Grokers: Bottom-Up Inductive Comprehension and Write-Time Intelligence over Typed Knowledge Graphs

Grokers: Bottom-Up Inductive Comprehension and Write-Time Intelligence over Typed Knowledge Graphs

Grokers:基于类型化知识图谱的自底向上归纳理解与写入时智能

Abstract: We present Grokers, an architecture for building persistent, structured comprehension of typed knowledge graphs through bottom-up inductive traversal of dependency subgraphs. Unlike retrieval-augmented generation (RAG), which pays full comprehension cost at every query, Grokers pushes intelligence to write time: autonomous Groker agents analyze nodes in a typed stream graph, extract structured attributes via governed language model (LM) calls, and inductively compose that understanding upward through dependency relations, writing enriched typed attributes that serve all future queries at zero additional LM cost.

摘要: 我们提出了 Grokers,这是一种通过对依赖子图进行自底向上的归纳遍历,从而构建类型化知识图谱的持久化、结构化理解的架构。与检索增强生成(RAG)在每次查询时都需要支付完整的理解成本不同,Grokers 将智能处理前置到了“写入时”:自主的 Groker 代理分析类型化流图中的节点,通过受控的语言模型(LM)调用提取结构化属性,并沿着依赖关系将这些理解自底向上进行归纳组合,最终写入丰富的类型化属性,从而以零额外的 LM 成本服务于所有未来的查询。

We prove three formal properties: (1) the Byte-Identity Theorem, establishing that context blocks assembled from a transactionally-maintained denormalization index are byte-identical across LM turns between semantic changes, enabling KV-cache hit rates approaching 100%; (2) the Accumulation Monotonicity Theorem, establishing that the fraction of interactions resolved without LM calls is non-decreasing in the number of completed interactions under a governed wisdom library growth protocol; and (3) the Dual-Traversal Ordering Theorem, establishing that top-down generation and bottom-up comprehension are the unique correct traversal orderings for their respective tasks over a dependency DAG, and that their composition closes into a complete generation-comprehension cycle.

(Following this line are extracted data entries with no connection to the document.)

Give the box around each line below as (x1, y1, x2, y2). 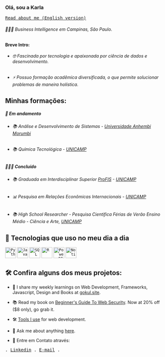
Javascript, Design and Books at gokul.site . (12, 289, 101, 295)
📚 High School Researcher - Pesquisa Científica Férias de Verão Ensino (12, 211, 161, 217)
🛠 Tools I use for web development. (12, 316, 86, 322)
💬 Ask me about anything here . (12, 328, 76, 334)
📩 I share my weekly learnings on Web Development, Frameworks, (12, 284, 148, 290)
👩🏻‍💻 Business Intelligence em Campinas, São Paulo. (5, 26, 112, 32)
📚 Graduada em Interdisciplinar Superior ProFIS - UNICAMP (12, 176, 137, 182)
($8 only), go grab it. (12, 306, 55, 312)
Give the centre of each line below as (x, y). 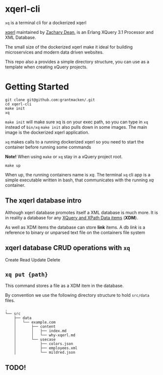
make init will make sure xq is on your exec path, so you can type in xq (77, 122)
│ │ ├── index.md (40, 331)
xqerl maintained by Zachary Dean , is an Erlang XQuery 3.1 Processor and (79, 32)
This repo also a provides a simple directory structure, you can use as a (77, 61)
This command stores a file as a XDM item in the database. (64, 286)
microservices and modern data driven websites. (54, 52)
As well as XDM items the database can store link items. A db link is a (75, 227)
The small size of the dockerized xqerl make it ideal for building (69, 47)
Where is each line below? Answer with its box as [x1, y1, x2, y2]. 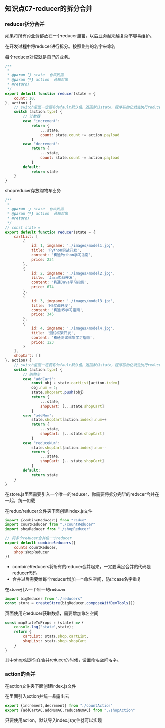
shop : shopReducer [14, 549, 50, 555]
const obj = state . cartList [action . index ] [31, 381, 120, 386]
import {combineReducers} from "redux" [5, 518, 87, 522]
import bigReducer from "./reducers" [5, 596, 82, 601]
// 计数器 [23, 114, 41, 119]
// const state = [5, 225, 41, 230]
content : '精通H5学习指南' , [31, 308, 84, 312]
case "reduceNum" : [23, 440, 60, 445]
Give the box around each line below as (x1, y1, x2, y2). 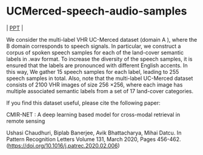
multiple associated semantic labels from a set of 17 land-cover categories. (6, 87, 194, 94)
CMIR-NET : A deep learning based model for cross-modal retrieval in (6, 111, 181, 118)
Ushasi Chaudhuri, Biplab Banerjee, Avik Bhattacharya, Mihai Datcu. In (6, 129, 182, 136)
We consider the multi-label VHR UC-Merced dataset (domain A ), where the (6, 36, 198, 43)
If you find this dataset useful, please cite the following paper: (6, 99, 161, 107)
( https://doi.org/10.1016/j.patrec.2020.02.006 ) (6, 142, 120, 149)
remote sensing (6, 117, 45, 125)
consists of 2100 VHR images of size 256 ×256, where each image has (6, 81, 183, 88)
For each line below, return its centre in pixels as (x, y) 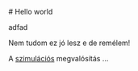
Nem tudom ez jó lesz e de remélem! (69, 43)
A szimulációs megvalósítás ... (59, 58)
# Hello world (31, 12)
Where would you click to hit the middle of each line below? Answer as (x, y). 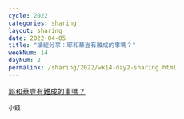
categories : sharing (43, 23)
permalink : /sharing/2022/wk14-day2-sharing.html (93, 68)
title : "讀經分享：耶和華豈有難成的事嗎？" (72, 46)
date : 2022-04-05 (37, 38)
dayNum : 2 (25, 61)
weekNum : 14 (28, 53)
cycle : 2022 (28, 16)
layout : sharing (35, 30)
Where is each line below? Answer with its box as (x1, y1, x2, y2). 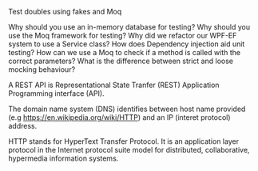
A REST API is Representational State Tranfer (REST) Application (8, 80, 220, 89)
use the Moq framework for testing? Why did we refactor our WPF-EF (8, 31, 237, 40)
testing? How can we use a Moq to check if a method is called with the (8, 48, 241, 57)
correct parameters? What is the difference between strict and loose (8, 56, 234, 66)
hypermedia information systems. (8, 153, 119, 163)
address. (8, 121, 38, 130)
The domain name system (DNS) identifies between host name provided (8, 104, 246, 113)
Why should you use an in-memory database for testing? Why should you (8, 22, 250, 31)
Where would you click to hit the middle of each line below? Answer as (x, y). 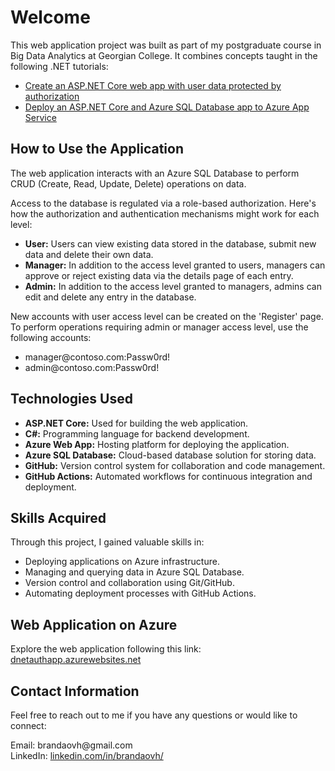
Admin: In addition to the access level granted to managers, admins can (173, 286)
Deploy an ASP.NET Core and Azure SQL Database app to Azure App (167, 107)
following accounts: (51, 337)
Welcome (50, 17)
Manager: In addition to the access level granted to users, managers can (175, 265)
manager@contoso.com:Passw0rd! (97, 357)
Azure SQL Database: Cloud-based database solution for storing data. (170, 455)
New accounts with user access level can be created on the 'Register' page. (167, 316)
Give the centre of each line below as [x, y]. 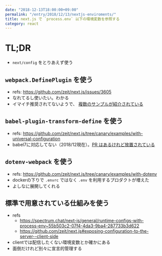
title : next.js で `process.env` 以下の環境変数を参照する [62, 19]
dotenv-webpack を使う [39, 162]
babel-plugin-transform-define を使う [64, 121]
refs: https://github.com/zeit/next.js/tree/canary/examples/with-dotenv [84, 174]
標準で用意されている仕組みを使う [57, 203]
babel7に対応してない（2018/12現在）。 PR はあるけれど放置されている [83, 144]
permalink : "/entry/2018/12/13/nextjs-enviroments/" [61, 14]
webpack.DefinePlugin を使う [49, 80]
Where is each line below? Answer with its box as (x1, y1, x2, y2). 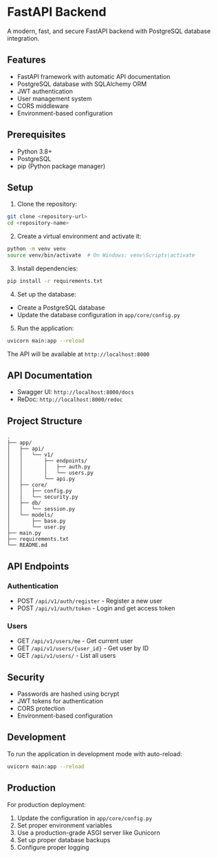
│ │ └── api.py (7, 475, 76, 482)
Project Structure (7, 415, 83, 427)
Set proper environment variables (17, 821, 112, 829)
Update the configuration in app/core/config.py (17, 813, 153, 822)
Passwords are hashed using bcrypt (17, 689, 120, 698)
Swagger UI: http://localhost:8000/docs (17, 388, 134, 396)
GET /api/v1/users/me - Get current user (17, 637, 133, 645)
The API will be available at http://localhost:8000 (7, 350, 150, 358)
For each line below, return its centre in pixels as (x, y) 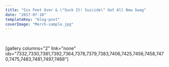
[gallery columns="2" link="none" (41, 48)
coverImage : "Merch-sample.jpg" (39, 24)
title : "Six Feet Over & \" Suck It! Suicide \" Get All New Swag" (76, 10)
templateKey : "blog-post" (32, 19)
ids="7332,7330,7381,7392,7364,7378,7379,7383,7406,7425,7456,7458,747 (84, 54)
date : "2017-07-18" (26, 15)
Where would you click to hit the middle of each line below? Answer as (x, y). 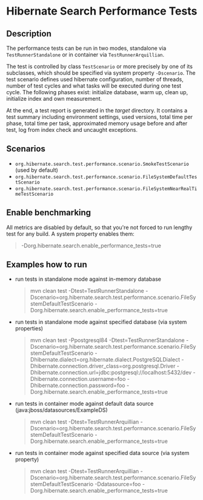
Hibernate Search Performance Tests (102, 11)
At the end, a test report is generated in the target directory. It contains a (97, 110)
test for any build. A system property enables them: (70, 234)
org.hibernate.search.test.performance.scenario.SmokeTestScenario (102, 164)
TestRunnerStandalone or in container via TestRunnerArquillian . (85, 55)
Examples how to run (47, 265)
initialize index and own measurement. (54, 99)
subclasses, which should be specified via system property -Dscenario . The (101, 73)
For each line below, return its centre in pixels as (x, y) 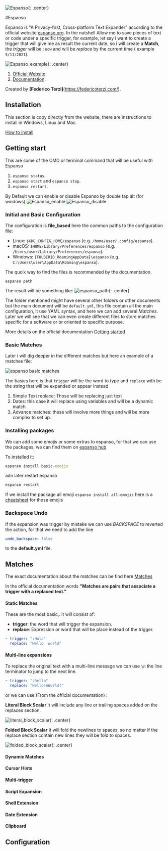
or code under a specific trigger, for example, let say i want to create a (78, 38)
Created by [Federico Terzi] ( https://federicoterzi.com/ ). (63, 89)
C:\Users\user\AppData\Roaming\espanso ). (56, 262)
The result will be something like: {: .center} (67, 290)
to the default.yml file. (28, 548)
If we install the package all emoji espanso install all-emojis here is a (79, 495)
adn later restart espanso (31, 476)
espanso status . (29, 175)
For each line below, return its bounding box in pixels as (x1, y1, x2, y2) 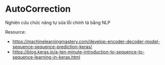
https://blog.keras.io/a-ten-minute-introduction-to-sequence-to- (12, 49, 145, 55)
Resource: (5, 29, 26, 35)
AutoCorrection (5, 3, 71, 15)
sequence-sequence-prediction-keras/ (12, 43, 93, 49)
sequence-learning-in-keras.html (12, 54, 80, 60)
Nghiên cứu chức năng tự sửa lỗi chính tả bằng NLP (5, 20, 110, 25)
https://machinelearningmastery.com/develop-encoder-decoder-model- (12, 38, 160, 44)
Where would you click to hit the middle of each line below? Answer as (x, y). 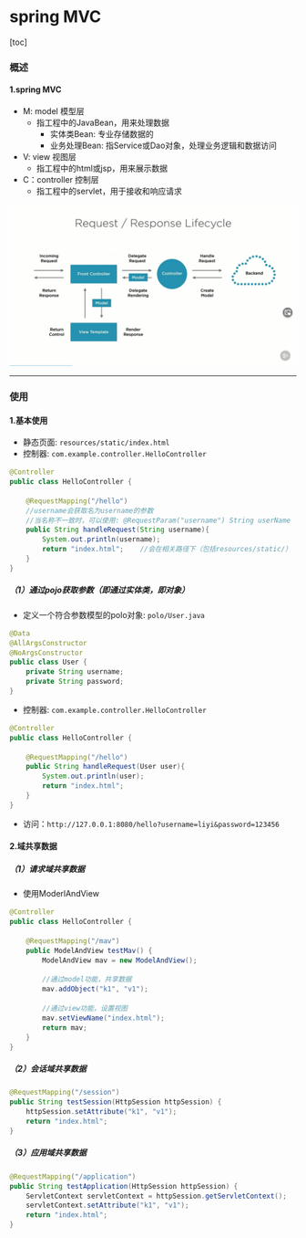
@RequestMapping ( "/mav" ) (73, 941)
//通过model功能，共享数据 (87, 980)
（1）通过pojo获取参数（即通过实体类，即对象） (99, 590)
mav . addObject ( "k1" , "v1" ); (95, 989)
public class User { (49, 662)
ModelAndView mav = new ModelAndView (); (120, 960)
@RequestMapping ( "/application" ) (73, 1176)
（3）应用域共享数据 (48, 1153)
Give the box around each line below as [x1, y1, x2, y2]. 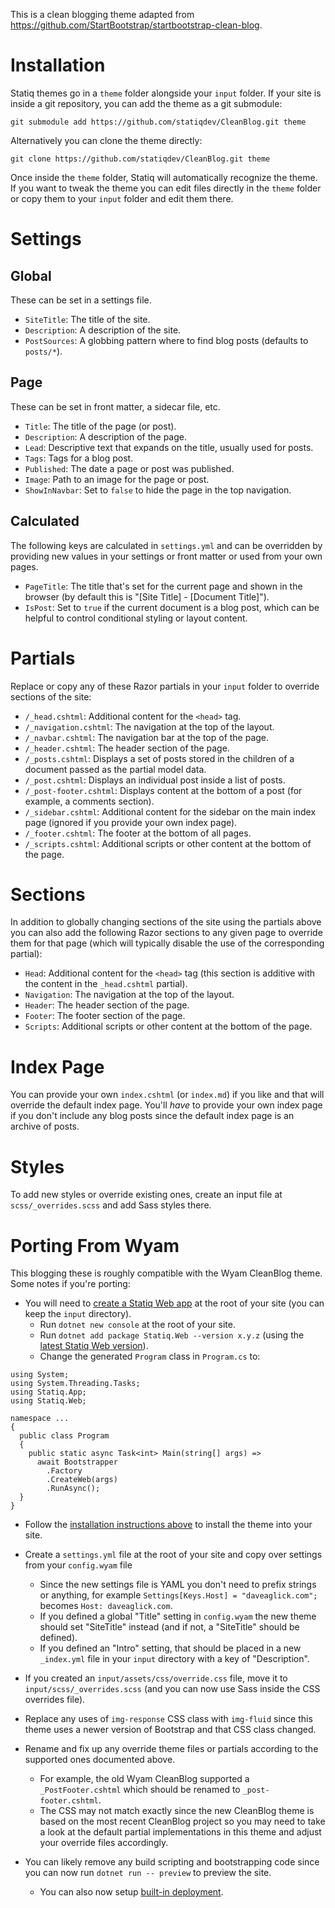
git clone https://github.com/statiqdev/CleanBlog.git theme [10, 154, 271, 164]
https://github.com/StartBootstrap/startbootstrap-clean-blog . [10, 19, 263, 31]
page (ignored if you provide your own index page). [24, 816, 238, 828]
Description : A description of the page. [24, 430, 188, 443]
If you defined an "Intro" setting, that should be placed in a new [39, 1642, 302, 1654]
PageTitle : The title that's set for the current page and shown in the [24, 580, 303, 592]
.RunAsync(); [46, 1484, 101, 1494]
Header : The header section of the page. [24, 999, 190, 1011]
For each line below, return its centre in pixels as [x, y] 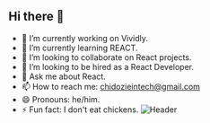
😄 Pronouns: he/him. [61, 99]
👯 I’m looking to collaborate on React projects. [106, 57]
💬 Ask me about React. [64, 76]
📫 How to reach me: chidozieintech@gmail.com [111, 86]
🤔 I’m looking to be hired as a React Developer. [108, 66]
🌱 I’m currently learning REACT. [79, 48]
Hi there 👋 [36, 17]
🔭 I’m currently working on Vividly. [85, 38]
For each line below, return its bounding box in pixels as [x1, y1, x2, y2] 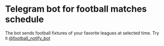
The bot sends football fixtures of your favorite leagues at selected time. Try [5, 30, 160, 36]
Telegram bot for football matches [5, 3, 147, 15]
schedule [5, 14, 44, 25]
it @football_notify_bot [5, 35, 51, 41]
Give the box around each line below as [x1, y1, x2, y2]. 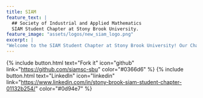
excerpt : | [6, 37, 34, 43]
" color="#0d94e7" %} [35, 85, 92, 92]
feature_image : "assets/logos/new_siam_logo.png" [6, 31, 134, 38]
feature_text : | [6, 15, 47, 21]
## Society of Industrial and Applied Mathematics [11, 20, 142, 26]
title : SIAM [6, 8, 36, 15]
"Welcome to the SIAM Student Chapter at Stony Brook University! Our [6, 43, 188, 49]
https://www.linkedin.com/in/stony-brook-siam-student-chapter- [21, 78, 182, 85]
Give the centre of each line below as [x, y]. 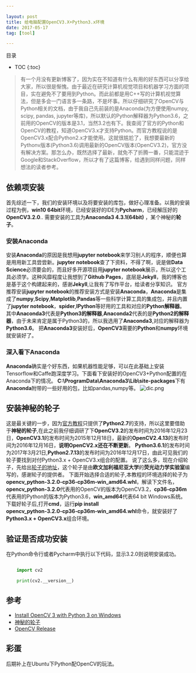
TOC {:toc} [27, 67]
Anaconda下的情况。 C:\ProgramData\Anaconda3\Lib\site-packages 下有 [96, 381]
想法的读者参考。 [41, 167]
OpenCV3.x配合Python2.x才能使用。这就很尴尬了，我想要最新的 [97, 138]
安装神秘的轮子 [33, 409]
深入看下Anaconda [33, 352]
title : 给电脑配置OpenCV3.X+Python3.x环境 [55, 22]
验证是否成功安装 [37, 539]
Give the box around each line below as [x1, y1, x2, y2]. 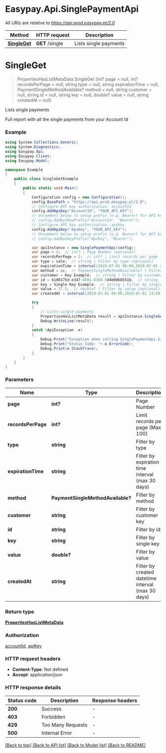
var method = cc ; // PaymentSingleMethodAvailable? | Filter [31, 268, 163, 273]
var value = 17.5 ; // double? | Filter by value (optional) [31, 286, 161, 291]
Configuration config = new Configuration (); [31, 194, 127, 200]
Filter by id [135, 526, 161, 533]
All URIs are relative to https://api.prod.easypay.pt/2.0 [5, 20, 115, 26]
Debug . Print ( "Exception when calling [40, 337, 119, 342]
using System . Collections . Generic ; [5, 140, 79, 145]
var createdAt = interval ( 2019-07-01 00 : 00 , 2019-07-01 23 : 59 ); [31, 291, 165, 296]
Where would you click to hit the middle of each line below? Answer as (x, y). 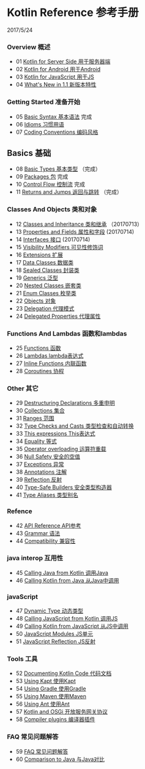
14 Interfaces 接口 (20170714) (53, 239)
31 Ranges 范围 (35, 419)
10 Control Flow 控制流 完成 (50, 184)
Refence (20, 511)
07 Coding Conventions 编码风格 (57, 132)
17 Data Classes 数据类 (45, 262)
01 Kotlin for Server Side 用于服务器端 (63, 61)
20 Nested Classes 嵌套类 (49, 285)
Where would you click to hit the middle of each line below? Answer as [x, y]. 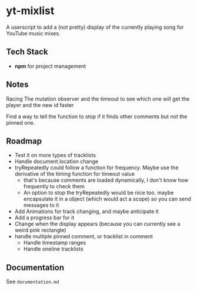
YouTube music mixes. [33, 33]
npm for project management [50, 66]
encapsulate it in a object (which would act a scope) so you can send [107, 199]
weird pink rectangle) [40, 230]
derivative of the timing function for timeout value [75, 174]
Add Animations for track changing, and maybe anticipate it [86, 211]
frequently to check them [54, 186]
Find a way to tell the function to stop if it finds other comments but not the [97, 116]
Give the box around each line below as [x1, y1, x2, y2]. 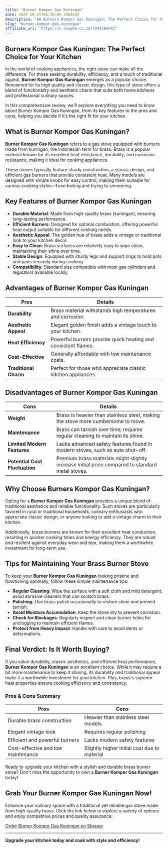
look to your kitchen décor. [12, 237, 68, 243]
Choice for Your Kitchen [5, 52, 81, 61]
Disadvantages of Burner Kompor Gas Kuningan [5, 388, 158, 397]
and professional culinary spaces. [5, 92, 75, 98]
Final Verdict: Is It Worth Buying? [5, 645, 110, 654]
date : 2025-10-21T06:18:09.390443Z [5, 12, 79, 17]
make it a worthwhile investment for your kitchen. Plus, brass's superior [5, 674, 153, 681]
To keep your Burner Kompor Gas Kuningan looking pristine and [5, 573, 138, 579]
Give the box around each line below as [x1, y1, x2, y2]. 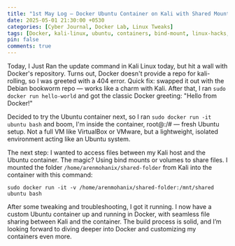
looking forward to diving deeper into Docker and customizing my [7, 225, 197, 233]
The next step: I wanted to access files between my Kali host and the [7, 148, 206, 157]
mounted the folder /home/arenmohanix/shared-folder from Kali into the [7, 164, 212, 171]
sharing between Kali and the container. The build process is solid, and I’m [7, 217, 222, 226]
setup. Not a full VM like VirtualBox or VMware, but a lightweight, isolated [7, 127, 219, 136]
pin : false [7, 36, 39, 43]
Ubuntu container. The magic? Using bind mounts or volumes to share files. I [7, 156, 228, 164]
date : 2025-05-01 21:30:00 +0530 [7, 17, 105, 24]
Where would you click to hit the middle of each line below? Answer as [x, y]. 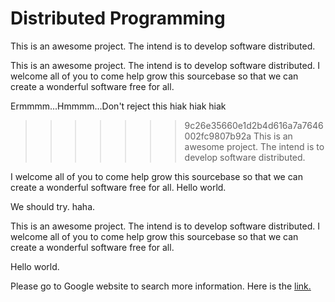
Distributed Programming [118, 18]
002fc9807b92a [218, 136]
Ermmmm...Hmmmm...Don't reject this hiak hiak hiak [118, 106]
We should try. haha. [53, 206]
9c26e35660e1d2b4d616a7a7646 [254, 125]
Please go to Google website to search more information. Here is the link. [161, 286]
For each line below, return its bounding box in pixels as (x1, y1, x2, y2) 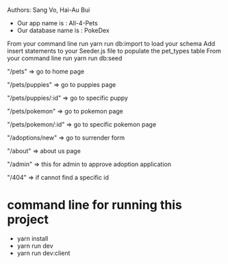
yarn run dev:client (16, 249, 71, 257)
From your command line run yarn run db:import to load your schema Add (7, 40, 216, 47)
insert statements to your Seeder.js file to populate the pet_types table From (7, 47, 221, 55)
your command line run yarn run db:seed (7, 54, 123, 62)
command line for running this (7, 198, 183, 213)
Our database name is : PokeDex (16, 27, 110, 34)
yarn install (16, 234, 49, 242)
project (7, 212, 49, 228)
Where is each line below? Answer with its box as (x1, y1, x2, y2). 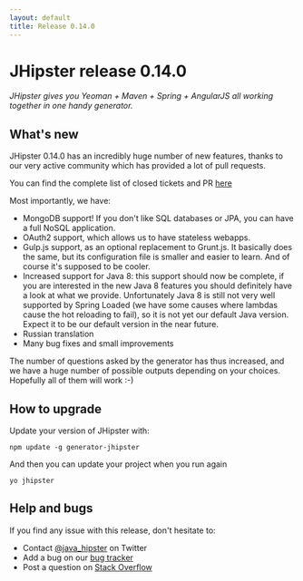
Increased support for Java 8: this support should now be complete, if (22, 271, 284, 282)
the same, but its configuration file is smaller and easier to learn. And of (22, 251, 290, 263)
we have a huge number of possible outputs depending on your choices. (9, 365, 281, 376)
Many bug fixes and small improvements (22, 338, 174, 349)
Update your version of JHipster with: (9, 425, 150, 436)
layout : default (9, 13, 71, 23)
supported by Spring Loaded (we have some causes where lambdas (22, 300, 279, 311)
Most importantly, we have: (9, 196, 112, 207)

我们证明了三个形式化属性:(1) 字节一致性定理(Byte-Identity Theorem),确立了从事务性维护的反规范化索引中组装的上下文块在语义变更之间的 LM 轮次中保持字节一致,使 KV 缓存命中率接近 100%;(2) 累积单调性定理(Accumulation Monotonicity Theorem),确立了在受控的知识库增长协议下,无需 LM 调用即可解决的交互比例随着已完成交互数量的增加而呈非递减趋势;(3) 双向遍历排序定理(Dual-Traversal Ordering Theorem),确立了自顶向下的生成和自底向上的理解是依赖有向无环图(DAG)中各自任务的唯一正确遍历顺序,且它们的组合构成了一个完整的“生成-理解”闭环。

We further present a deterministic alternative to embedding-based semantic search, with a synonym caching protocol whose LM fallback rate converges to zero for finite-vocabulary domains. A reference implementation is provided in the open-source Qbix / Safebox / Safebots stack.

此外,我们提出了一种基于嵌入的语义搜索的确定性替代方案,该方案包含一种同义词缓存协议,对于有限词汇领域,其 LM 回退率趋于零。该研究的参考实现已在开源的 Qbix / Safebox / Safebots 技术栈中提供。